Polars Data Portal¶
The PolarsDataPortal is RustyBT's modern data access interface, providing Decimal-precision OHLCV data through a unified API. It replaces the legacy pandas-based DataPortal with better performance, financial-grade precision, and a cleaner architecture.
Overview¶
PolarsDataPortal serves as the central gateway for accessing market data during backtests and live trading. Key features:
- Decimal Precision: All prices use Python
Decimalfor audit-compliant calculations - Polars Backend: 5-10x faster than pandas with lower memory usage
- Unified Data Sources: Single API for all data providers (Y Finance, CCXT, CSV, etc.)
- Built-in Caching: Optional disk caching for improved performance
- Async Support: Native async/await for non-blocking data access
- Lookahead Protection: Prevents accidental future data access in backtests
Basic Usage¶
Initialization¶
from rustybt.data.polars.data_portal import PolarsDataPortal
from rustybt.data.adapters.yfinance_adapter import YFinanceAdapter
# Create data source
data_source = YFinanceAdapter()
# Initialize portal with caching
portal = PolarsDataPortal(
data_source=data_source,
use_cache=True,
current_simulation_time=pd.Timestamp("2024-01-01") # For backtesting
)
Get Spot Values¶
import pandas as pd
from rustybt.assets import Asset
# Define assets
assets = [
Asset(sid=1, symbol="AAPL"),
Asset(sid=2, symbol="GOOGL")
]
# Get latest closing prices
prices = portal.get_spot_value(
assets=assets,
field="close",
dt=pd.Timestamp("2024-01-15"),
data_frequency="daily"
)
# prices is a Polars Series with Decimal values
print(prices) # Series of Decimal prices
Get History Window¶
# Get 20-day price history
history = portal.get_history_window(
assets=assets,
end_dt=pd.Timestamp("2024-01-15"),
bar_count=20,
frequency="1d",
field="close",
data_frequency="daily"
)
# history is a Polars DataFrame with columns: date, symbol, close
print(history.head())
API Reference¶
Class: PolarsDataPortal¶
Location: rustybt.data.polars.data_portal
Constructor¶
PolarsDataPortal(
daily_reader: PolarsParquetDailyReader | None = None,
minute_reader: PolarsParquetMinuteReader | None = None,
current_simulation_time: pd.Timestamp | None = None,
data_source: DataSource | None = None,
use_cache: bool = True,
*,
asset_finder: object | None = None,
calendar: object | None = None,
validator: DataValidator | None = None
)
Parameters:
- data_source (DataSource, optional): Unified data source for fetching data (recommended)

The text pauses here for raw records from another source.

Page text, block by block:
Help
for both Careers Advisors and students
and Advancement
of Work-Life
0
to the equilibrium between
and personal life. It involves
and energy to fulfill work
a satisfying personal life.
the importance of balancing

- use_cache (bool, default=True): Enable disk caching for better performance
- current_simulation_time (pd.Timestamp, optional): Current simulation time for lookahead prevention
- daily_reader (PolarsParquetDailyReader, optional): DEPRECATED - Use data_source instead
- minute_reader (PolarsParquetMinuteReader, optional): DEPRECATED - Use data_source instead
- asset_finder (object, optional): Asset finder instance
- calendar (object, optional): Trading calendar instance
- validator (DataValidator, optional): Optional data validator
Returns: Initialized PolarsDataPortal instance
Example:
# Modern approach (recommended)
portal = PolarsDataPortal(
data_source=YFinanceAdapter(),
use_cache=True
)
# Legacy approach (deprecated)
from rustybt.data.polars import PolarsParquetDailyReader
reader = PolarsParquetDailyReader("/path/to/bundle")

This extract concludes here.